From what I've read the point of 100Hz or 120Hz monitors is different... a large amount of movies uses 24 FPS. On a 60Hz monitor that can't be smoothly displayed without stutter since not each frame can be displayed for the same time (unless you do some kind of interpolation - which leads to different artifacts). On 100 Hz or 120 Hz it looks completely smooth however (each single source frame is displayed for 4 or 5 frames respectively).
Yeah, I reduced the timer to 100 FPS now. Seems to be the best solution. Anything above is overkill, really.
If the render thread has an event queue that listens to a user event source from the logic thread, you can send events from the logic thread to the render thread trough al_emit_user_event. The queue in the render thread will automatically get the event.
That is exactly what I intend to do. Don't know if I made another impression. All I need to know is if event queues are thread-safe (in other words: if one thread can edit/fill an event queue while another is reading it) or if I need to protect them from simultaneous access.
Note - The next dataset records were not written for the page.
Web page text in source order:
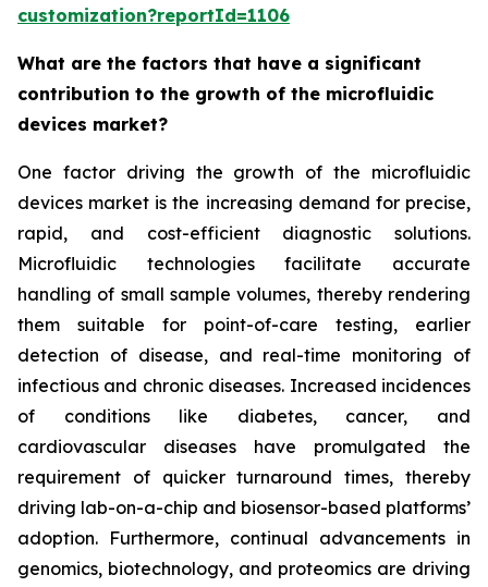
customization?reportId=1106
What are the factors that have a significant
contribution to the growth of the microfluidic
devices market?
One factor driving the growth of the microfluidic
devices market is the increasing demand for precise,
rapid, and cost-efficient diagnostic solutions.
Microfluidic technologies facilitate accurate
handling of small sample volumes, thereby rendering
them suitable for point-of-care testing, earlier
detection of disease, and real-time monitoring of
infectious and chronic diseases. Increased incidences
of conditions like diabetes, cancer, and
cardiovascular diseases have promulgated the
requirement of quicker turnaround times, thereby
driving lab-on-a-chip and biosensor-based platforms’
adoption. Furthermore, continual advancements in
genomics, biotechnology, and proteomics are driving

Of course I could read AND clear the event queue in the rendering thread, but in my opinion that's inconvenient, so as long as it's not unsafe I prefer to clear the event queue in the logic thread. Or in other words: Whenver the logic threads emits a new user event, I want it to clear the last one afterwards (probably with al_get_next_event(), whereas I use al_peek_next_event() in the rendering thread).
Event queues are thread safe.
Alright, thanks. That's all for now.
Even if the allegro functions are thread safe, the way you describe isn't. You can't have two threads read the same queue, each at their own speed.
I'll always make sure that the rendering thread has at least one valid event to work with (since I'll use al_peek_next_event()), so as long as simultaneously reading/editing the queue itself doesn't cause errors I'll be fine.